Furthermore, the group has been involved in several JLab 6 GeV data analyses that aimed to study the DVCS off 4He in addition to the meson spectroscopy in the 4He coherent production (EG6 run-group experiment "internal wiki-page"), extract a high precision nucleon spin structure at very low momentum transfer to test various spin sum rules (EG4 run-group experiment "internal wiki-page"), and probe the time evolution of elementary configurations of the hadron wave function via the hadronization study of Λ hyperons, the first-ever SIDIS analysis with CLAS6 EG2 datasets; the EG2 run-group married two experiments, CT and CP. The latter provides a promising method to investigate nucleon and nuclear structure, construct a theory of super-dense nuclear matter, and disentangle the physics of heavy ion collisions that take place at high temperatures with the creation of a Quark-Gluon Plasma. The published results of SIDIS Λ electroproduction off nuclei in the forward and backward fragmentation regions will be further enriched once the 11 GeV CLAS12 CP experiment accumulates data in the spring of 2024. Besides the physics interest, my group successfully led the development as well as optimization of the CLAS12 drift chambers calibration and monitoring suite.

On the other hand, my Fermilab research focuses on the polarized, E1039, and unpolarized, E906, Drell-Yan (DY) experiments, dubbed as SpinQuest and SeaQuest, respectively.

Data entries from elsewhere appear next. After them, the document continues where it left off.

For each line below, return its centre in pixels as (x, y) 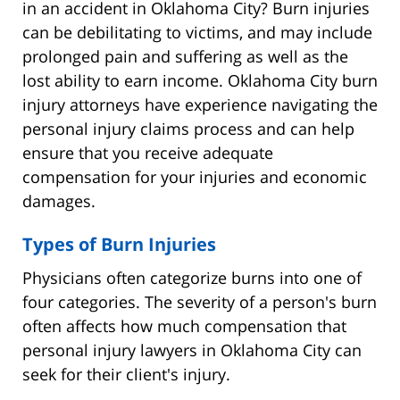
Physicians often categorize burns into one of (192, 277)
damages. (59, 200)
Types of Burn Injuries (119, 244)
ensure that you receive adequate (148, 152)
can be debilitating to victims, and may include (197, 32)
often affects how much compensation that (184, 325)
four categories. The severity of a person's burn (200, 301)
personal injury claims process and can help (188, 128)
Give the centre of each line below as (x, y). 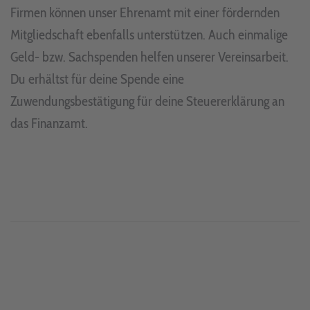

The former intends to extract spin-dependent quark and antiquark distributions of the proton and neutron and study the unique correlation of the quark-antiquark spin and angular momenta. In this project, my group is leading the effort of studying the poorly known gluon Sivers/Twist-3 transverse momentum distributions using J/Ψ production as well as the transverse polarization, or transversity, distribution, developing an advanced graphics processing unit (GPU) based multi-threaded framework that will allow an efficient parallelization of the online data analysis, maintaining the performance of two-station tracking chambers in the inherited SeaQuest spectrometer, and providing support to operating, maintaining, and servicing the cryogenic and polarized targets during the commissioning and data-taking of the SpinQuest experiment. While the latter aims to extract a more precise antiquark asymmetry ratio, study the quark propagation and energy loss effects in the cold nuclear matter, target nucleus, before the hard process, dilepton production, takes place, in addition to the measurement of DY cross sections from several nuclear targets to compare the sea quark distribution in nuclei to that in deuteron. This comparison will allow an examination of the previously published DY results, which showed no significant modification of the nuclear cross section for longitudinal momentum fraction, x > 0.1, unlike the "antishadowing" enhancement observed in the deep inelastic scattering and EMC experiments. The SeaQuest data will be able to address the question of whether the antishadowing region and the so-called European Muon Collaboration (EMC) effect (depletion seen for x ~ 0.5) exist in the Drell-Yan process.